What you should do: Check each line of the entries. Copy the ones that contain the string "をクリックします".
###
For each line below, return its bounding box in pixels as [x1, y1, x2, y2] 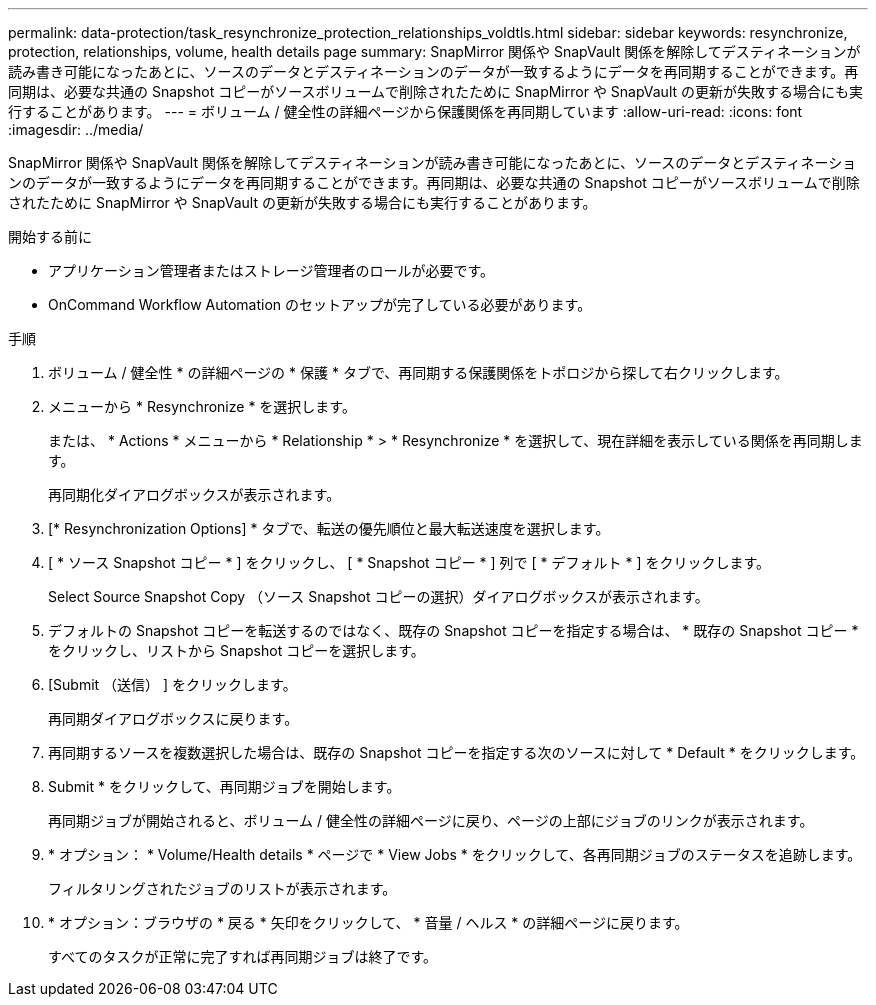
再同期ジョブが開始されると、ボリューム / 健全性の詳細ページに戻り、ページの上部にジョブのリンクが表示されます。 [48, 812, 814, 829]
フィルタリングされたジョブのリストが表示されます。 [48, 880, 397, 897]
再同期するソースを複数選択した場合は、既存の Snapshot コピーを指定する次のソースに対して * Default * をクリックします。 [48, 744, 865, 761]
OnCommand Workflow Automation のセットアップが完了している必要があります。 [48, 296, 592, 313]
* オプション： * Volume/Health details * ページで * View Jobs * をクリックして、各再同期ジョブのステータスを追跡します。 [48, 846, 862, 863]
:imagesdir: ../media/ [8, 121, 144, 138]
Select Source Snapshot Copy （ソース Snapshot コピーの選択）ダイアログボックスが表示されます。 [48, 588, 709, 605]
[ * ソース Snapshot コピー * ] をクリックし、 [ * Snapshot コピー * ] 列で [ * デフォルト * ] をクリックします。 [48, 554, 771, 571]
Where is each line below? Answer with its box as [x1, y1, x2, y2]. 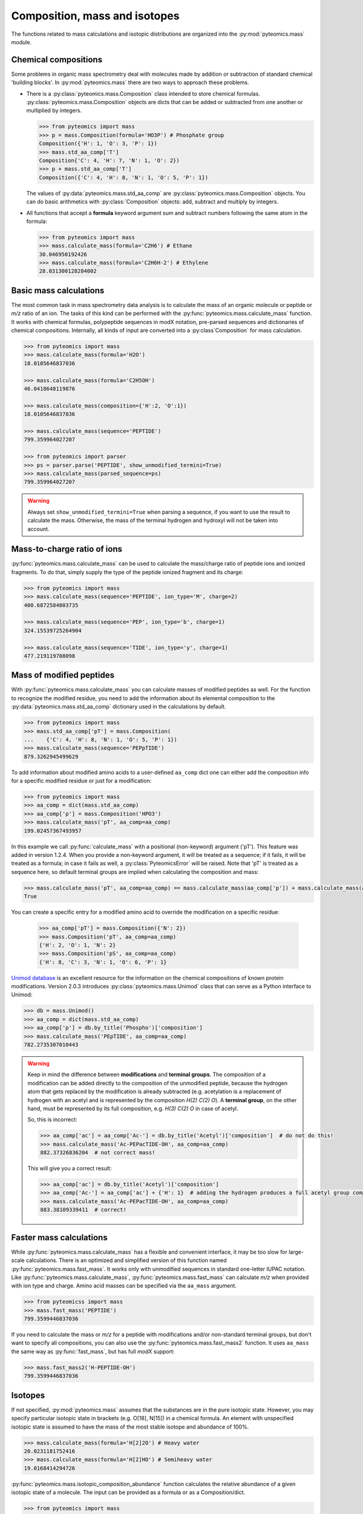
###
Solution to the problem:
再同期するソースを複数選択した場合は、既存の Snapshot コピーを指定する次のソースに対して * Default * をクリックします。 [48, 744, 865, 761]
[ * ソース Snapshot コピー * ] をクリックし、 [ * Snapshot コピー * ] 列で [ * デフォルト * ] をクリックします。 [48, 554, 771, 571]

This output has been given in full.